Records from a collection
==============================

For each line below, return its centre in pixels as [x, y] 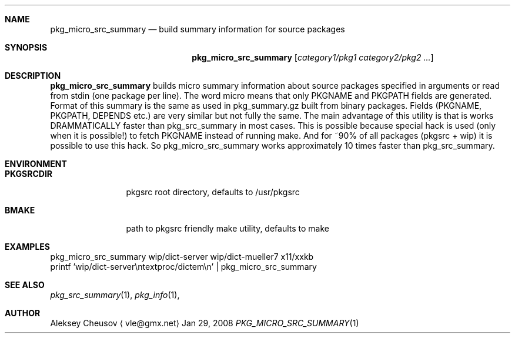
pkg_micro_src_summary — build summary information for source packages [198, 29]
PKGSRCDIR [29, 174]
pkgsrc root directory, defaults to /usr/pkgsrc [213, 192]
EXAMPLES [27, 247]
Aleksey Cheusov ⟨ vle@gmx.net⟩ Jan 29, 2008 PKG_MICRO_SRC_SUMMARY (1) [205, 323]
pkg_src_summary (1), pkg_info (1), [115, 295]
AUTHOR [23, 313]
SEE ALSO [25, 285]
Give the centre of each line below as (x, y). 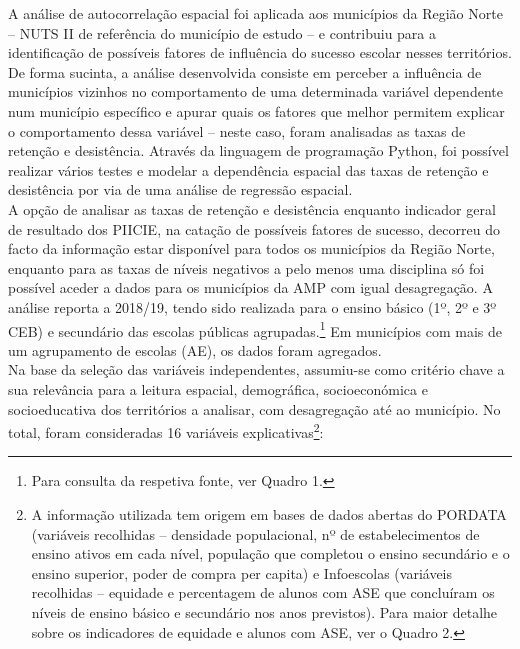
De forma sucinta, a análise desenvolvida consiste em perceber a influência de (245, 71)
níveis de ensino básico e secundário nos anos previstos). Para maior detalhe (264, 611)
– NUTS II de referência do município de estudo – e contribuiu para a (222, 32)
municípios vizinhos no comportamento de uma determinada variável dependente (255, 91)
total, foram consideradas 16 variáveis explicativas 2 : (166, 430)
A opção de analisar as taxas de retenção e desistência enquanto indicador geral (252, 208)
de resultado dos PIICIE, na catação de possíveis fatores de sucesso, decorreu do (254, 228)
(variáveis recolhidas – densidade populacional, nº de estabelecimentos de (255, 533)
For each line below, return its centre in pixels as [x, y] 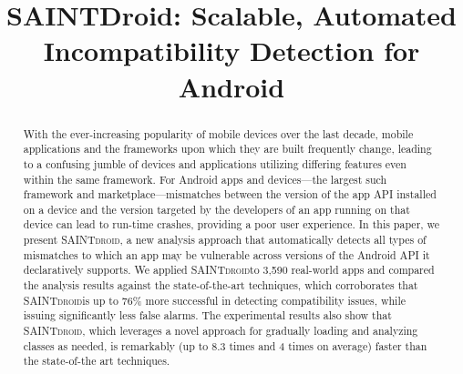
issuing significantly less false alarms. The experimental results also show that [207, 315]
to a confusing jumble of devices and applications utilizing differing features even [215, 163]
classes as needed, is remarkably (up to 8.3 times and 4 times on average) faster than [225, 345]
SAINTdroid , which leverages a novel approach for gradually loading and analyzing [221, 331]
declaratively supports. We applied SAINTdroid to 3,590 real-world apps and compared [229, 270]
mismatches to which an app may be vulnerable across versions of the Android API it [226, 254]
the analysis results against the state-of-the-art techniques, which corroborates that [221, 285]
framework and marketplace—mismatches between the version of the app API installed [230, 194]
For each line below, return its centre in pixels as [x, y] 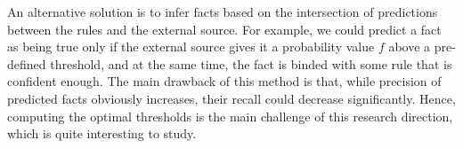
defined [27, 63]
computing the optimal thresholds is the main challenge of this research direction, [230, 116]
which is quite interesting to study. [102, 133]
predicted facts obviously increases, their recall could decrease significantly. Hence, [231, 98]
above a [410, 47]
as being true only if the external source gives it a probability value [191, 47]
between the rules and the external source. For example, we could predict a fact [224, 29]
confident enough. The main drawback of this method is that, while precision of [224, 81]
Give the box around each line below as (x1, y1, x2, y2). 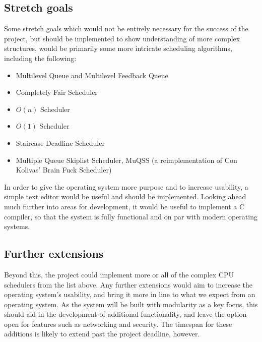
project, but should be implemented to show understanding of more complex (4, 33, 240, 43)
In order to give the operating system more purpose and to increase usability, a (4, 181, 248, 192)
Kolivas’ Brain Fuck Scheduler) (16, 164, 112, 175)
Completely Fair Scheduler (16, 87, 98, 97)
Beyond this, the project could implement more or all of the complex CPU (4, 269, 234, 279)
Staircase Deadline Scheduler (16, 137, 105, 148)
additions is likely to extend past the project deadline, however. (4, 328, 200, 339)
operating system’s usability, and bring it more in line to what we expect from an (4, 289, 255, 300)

==============================

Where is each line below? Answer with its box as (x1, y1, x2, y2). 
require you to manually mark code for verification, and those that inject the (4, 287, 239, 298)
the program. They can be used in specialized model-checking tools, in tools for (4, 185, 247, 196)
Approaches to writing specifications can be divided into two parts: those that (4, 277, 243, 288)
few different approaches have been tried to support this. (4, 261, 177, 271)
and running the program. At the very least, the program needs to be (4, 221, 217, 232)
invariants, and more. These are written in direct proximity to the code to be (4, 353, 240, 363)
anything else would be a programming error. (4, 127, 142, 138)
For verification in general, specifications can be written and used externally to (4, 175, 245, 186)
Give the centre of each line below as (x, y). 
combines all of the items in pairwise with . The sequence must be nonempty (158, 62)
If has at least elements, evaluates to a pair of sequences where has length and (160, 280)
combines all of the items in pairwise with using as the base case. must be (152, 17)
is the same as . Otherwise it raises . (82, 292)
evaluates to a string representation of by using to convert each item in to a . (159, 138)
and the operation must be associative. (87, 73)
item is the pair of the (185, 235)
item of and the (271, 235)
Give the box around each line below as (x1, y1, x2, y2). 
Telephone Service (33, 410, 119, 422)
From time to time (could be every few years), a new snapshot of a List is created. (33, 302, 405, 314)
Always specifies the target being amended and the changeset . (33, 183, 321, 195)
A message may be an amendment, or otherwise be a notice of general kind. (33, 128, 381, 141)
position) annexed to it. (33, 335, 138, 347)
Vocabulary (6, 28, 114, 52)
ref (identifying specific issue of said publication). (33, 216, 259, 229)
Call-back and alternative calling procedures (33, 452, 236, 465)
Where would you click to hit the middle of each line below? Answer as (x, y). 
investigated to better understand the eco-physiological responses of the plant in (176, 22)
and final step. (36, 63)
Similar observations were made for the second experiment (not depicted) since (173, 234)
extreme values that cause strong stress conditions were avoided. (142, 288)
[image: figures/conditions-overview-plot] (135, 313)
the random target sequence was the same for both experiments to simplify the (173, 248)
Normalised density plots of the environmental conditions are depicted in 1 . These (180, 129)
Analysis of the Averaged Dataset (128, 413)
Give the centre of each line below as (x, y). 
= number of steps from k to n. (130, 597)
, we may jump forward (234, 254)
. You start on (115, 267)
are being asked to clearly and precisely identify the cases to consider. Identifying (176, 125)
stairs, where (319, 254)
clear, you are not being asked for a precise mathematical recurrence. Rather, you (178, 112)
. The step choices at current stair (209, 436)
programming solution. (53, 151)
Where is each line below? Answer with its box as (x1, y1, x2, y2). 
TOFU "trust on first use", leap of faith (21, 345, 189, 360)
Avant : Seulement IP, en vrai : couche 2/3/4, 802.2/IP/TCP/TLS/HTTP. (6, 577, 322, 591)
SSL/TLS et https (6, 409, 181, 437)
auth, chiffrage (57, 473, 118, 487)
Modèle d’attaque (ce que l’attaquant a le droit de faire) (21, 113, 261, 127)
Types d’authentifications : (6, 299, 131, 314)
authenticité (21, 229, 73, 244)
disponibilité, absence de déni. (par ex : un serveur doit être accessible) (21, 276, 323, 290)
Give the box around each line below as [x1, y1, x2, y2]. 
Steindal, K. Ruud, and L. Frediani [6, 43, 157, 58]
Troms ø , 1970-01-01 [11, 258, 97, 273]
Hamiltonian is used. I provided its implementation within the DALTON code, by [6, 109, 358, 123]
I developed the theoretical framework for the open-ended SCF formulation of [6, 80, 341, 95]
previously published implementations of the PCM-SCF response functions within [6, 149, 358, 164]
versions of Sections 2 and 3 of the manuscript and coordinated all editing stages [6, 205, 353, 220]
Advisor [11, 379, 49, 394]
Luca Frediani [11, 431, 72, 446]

==============================

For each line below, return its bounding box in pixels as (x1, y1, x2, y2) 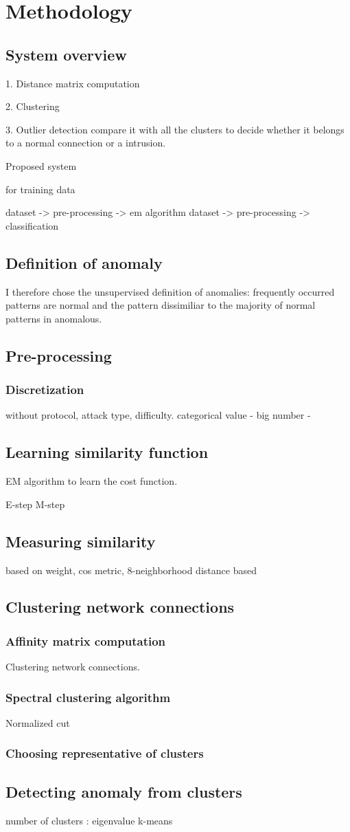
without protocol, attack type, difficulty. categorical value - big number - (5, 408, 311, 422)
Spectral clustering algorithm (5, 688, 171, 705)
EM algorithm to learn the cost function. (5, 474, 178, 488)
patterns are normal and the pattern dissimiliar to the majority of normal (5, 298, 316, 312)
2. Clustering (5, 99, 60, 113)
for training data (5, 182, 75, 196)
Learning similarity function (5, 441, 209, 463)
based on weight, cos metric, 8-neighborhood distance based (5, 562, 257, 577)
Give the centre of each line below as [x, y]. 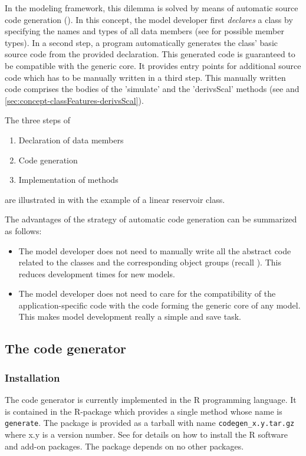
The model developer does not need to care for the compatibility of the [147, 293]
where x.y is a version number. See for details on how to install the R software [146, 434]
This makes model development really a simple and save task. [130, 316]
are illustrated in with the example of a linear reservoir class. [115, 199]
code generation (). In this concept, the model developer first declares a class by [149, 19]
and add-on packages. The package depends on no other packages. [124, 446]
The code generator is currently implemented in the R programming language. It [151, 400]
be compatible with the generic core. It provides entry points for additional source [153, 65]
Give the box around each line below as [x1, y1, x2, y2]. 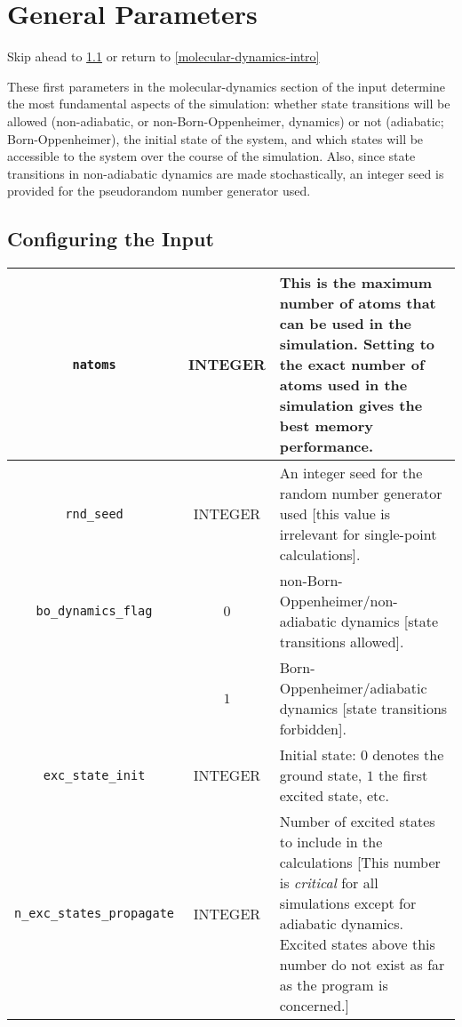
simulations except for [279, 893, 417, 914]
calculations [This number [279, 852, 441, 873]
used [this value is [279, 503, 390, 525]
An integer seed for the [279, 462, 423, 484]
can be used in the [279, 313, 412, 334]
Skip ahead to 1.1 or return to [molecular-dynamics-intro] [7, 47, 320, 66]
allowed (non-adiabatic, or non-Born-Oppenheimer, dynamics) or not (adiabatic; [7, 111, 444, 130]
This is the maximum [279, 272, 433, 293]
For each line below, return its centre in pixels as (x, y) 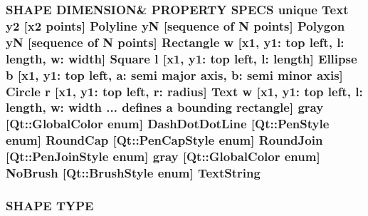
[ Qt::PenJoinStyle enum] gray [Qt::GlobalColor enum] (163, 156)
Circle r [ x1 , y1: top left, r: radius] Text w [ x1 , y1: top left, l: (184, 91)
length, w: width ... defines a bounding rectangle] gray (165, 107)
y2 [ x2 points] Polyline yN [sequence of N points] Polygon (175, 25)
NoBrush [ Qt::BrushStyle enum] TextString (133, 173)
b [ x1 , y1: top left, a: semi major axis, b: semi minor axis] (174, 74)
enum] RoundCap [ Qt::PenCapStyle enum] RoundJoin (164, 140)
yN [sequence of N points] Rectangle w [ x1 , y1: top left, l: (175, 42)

==============================

- [About this exercise] Go through the records and report each line that contains "evaluates".

- [Written answer]
If has at least elements, evaluates to a pair of sequences where has length and (160, 280)
evaluates to a string representation of by using to convert each item in to a . (159, 138)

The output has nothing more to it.